• **Directions for this task**
Below are the records; pull every line that includes "from".

[Source information]

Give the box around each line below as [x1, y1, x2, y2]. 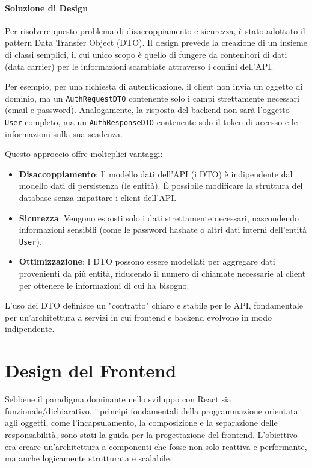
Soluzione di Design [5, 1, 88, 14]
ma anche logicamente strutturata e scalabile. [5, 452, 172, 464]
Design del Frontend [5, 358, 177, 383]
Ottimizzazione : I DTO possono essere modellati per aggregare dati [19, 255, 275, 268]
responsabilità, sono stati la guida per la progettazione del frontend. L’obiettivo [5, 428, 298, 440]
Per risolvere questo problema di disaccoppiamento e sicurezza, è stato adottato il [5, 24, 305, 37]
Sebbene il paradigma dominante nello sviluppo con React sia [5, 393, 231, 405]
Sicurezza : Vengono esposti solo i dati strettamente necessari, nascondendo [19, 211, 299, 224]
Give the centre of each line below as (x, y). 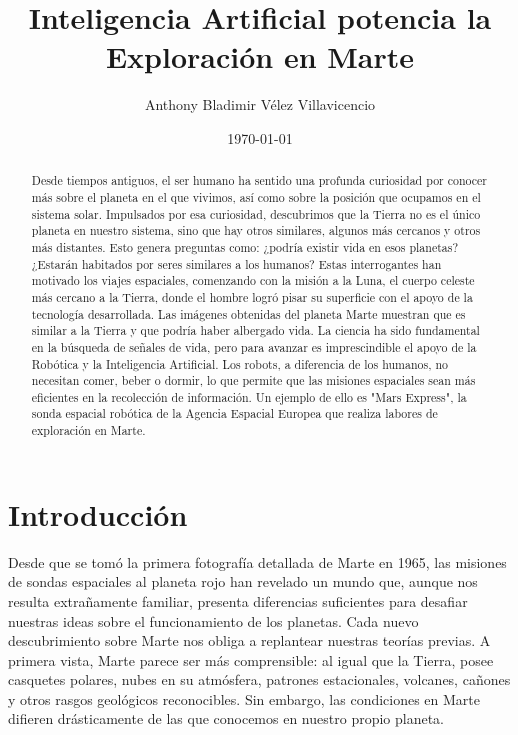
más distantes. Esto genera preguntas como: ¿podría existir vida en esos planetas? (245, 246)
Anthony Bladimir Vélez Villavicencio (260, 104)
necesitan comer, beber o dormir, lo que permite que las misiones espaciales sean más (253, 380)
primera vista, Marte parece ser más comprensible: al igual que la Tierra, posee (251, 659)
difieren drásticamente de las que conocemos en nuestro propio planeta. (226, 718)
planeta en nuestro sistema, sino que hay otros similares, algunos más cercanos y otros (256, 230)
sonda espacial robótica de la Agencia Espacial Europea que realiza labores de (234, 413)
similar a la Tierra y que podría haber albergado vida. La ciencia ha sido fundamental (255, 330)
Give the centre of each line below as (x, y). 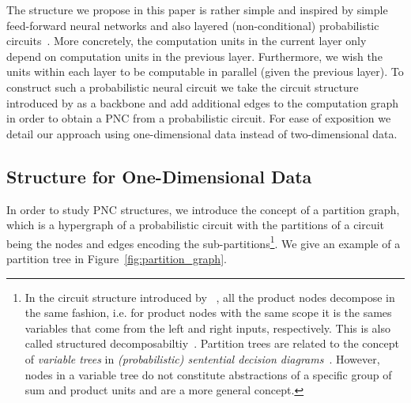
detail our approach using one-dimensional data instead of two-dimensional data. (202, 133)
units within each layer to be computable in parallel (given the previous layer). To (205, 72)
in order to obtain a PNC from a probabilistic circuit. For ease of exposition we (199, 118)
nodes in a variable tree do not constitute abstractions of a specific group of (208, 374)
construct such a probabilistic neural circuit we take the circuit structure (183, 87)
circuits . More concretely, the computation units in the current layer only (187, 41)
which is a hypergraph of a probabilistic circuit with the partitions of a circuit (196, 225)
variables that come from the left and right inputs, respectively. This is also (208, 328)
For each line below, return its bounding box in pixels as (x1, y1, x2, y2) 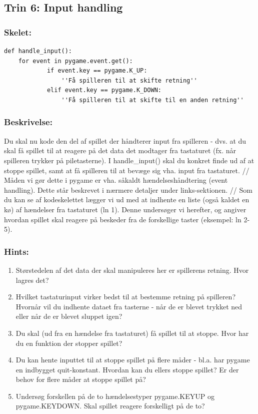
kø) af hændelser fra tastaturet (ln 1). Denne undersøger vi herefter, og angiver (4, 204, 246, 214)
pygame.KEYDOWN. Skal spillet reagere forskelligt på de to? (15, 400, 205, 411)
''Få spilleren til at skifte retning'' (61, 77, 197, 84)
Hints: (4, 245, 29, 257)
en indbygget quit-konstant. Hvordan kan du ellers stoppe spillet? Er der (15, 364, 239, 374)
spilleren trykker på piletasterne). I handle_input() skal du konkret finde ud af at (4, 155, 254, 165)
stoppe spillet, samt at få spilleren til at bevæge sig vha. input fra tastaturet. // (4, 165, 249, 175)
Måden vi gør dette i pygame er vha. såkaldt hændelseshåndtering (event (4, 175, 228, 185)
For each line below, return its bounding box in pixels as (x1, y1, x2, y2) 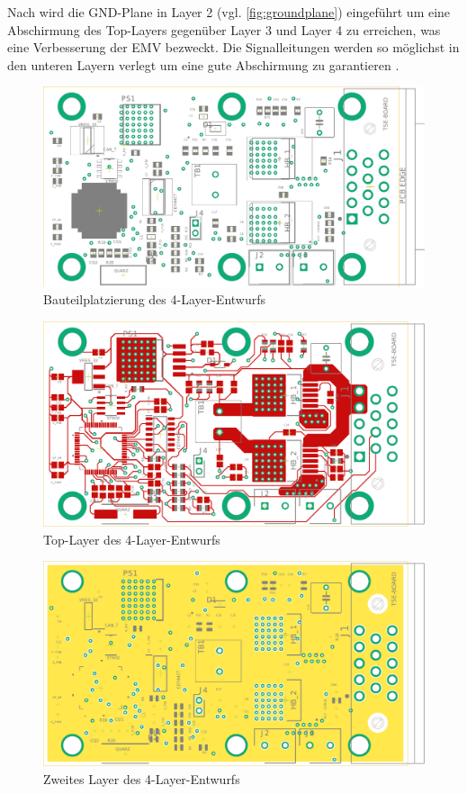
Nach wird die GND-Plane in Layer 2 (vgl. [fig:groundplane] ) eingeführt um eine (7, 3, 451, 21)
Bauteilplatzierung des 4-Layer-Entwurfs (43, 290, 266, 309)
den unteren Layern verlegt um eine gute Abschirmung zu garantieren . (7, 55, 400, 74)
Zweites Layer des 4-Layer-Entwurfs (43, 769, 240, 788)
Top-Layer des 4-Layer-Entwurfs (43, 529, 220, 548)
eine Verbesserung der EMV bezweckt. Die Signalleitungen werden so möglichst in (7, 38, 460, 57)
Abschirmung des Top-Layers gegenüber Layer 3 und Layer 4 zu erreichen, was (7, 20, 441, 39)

[/Source information]

• **Response below**
in order to obtain a PNC from a probabilistic circuit. For ease of exposition we (199, 118)
variables that come from the left and right inputs, respectively. This is also (208, 328)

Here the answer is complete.